_What is required_
Show each line of the entries below in which the word "global" appears.

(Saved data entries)

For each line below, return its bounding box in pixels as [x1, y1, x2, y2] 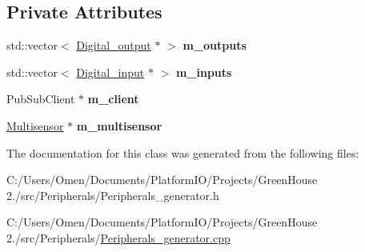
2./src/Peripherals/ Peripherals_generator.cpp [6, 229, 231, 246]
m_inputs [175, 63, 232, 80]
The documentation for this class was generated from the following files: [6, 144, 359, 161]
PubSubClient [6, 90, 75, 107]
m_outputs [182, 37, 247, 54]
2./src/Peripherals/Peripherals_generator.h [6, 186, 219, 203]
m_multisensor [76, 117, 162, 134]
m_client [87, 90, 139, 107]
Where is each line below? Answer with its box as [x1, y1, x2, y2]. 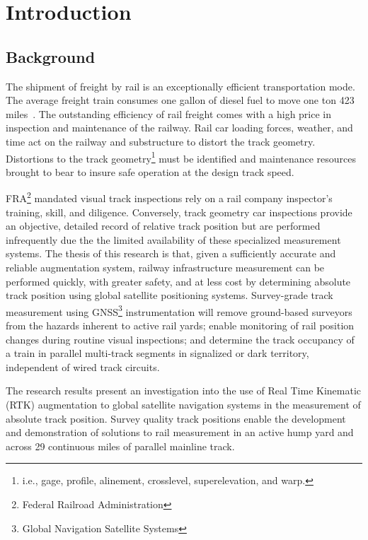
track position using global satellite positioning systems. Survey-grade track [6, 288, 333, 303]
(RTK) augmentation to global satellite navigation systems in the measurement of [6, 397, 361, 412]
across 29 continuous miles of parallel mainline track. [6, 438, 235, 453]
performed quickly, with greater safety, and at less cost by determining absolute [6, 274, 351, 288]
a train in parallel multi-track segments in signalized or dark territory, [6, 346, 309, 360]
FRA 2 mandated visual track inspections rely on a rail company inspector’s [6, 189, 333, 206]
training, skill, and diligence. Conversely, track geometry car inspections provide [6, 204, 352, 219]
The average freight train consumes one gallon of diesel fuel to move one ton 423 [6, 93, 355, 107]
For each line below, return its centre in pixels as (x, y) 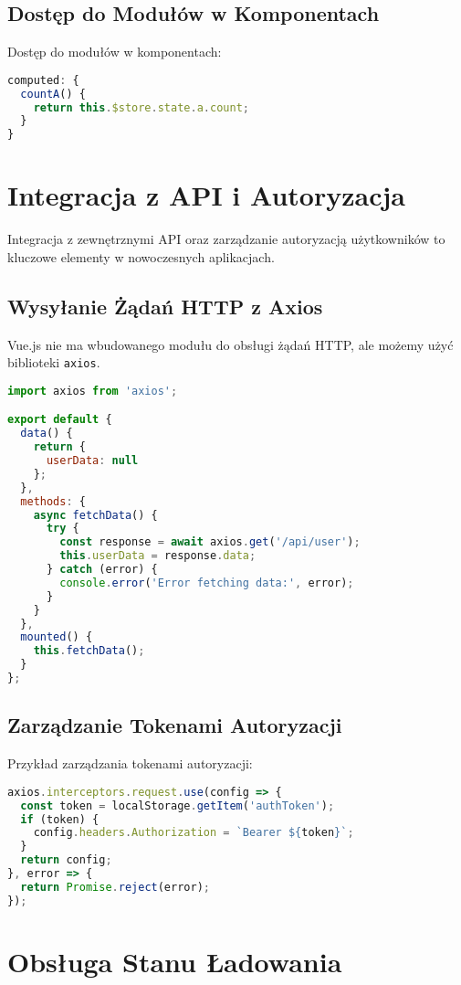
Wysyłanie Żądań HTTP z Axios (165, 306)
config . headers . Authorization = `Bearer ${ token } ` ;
...
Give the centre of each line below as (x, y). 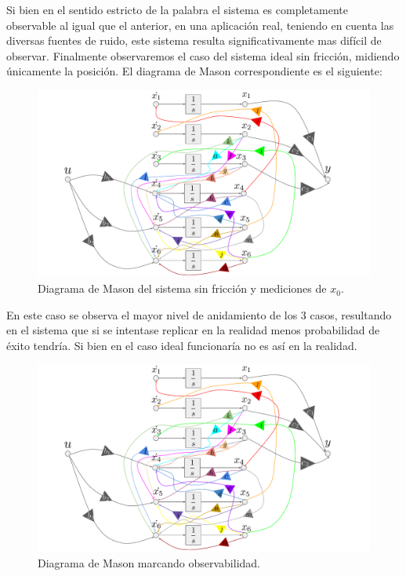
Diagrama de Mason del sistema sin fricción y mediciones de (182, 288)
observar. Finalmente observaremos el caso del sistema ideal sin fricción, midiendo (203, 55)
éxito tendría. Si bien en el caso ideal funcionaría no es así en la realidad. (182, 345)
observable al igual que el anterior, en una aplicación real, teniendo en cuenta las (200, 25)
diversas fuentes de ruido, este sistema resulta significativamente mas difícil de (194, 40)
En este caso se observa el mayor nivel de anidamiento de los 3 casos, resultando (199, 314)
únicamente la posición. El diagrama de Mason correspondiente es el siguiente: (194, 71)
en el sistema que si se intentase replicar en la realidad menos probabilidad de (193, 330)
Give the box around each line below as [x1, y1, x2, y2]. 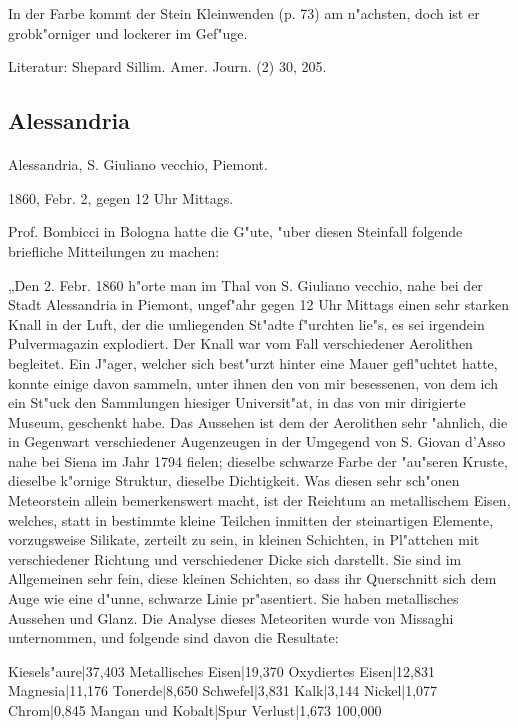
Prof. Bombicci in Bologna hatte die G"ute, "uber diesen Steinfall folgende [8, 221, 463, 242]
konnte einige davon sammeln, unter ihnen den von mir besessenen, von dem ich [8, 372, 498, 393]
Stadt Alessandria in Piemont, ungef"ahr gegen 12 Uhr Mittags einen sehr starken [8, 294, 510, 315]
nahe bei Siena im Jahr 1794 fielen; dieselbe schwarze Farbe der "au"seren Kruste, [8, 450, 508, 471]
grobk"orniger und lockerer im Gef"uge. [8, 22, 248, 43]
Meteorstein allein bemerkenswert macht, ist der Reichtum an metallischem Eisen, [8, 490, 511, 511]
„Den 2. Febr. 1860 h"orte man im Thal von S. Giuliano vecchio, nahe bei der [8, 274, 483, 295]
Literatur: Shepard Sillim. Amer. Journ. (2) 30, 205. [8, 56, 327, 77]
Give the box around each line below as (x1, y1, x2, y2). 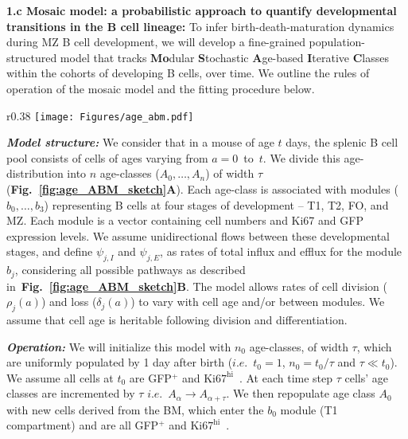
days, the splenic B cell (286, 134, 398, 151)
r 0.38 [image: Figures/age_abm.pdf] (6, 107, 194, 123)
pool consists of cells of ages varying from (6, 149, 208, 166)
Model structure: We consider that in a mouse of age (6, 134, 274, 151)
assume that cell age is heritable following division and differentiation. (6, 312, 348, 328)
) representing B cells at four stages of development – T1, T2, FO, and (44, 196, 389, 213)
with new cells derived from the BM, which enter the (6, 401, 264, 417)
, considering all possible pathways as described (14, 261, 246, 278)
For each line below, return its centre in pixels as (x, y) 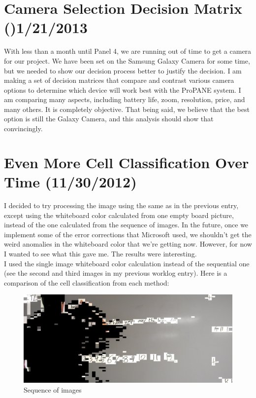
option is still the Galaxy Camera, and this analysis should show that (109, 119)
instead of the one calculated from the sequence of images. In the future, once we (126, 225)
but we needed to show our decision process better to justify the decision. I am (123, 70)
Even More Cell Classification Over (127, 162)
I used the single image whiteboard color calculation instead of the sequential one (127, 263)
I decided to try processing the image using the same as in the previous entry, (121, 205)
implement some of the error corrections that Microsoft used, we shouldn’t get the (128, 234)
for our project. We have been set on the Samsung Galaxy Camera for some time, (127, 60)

_Output of the task_
track position using global satellite positioning systems. Survey-grade track [6, 288, 333, 303]
(RTK) augmentation to global satellite navigation systems in the measurement of [6, 397, 361, 412]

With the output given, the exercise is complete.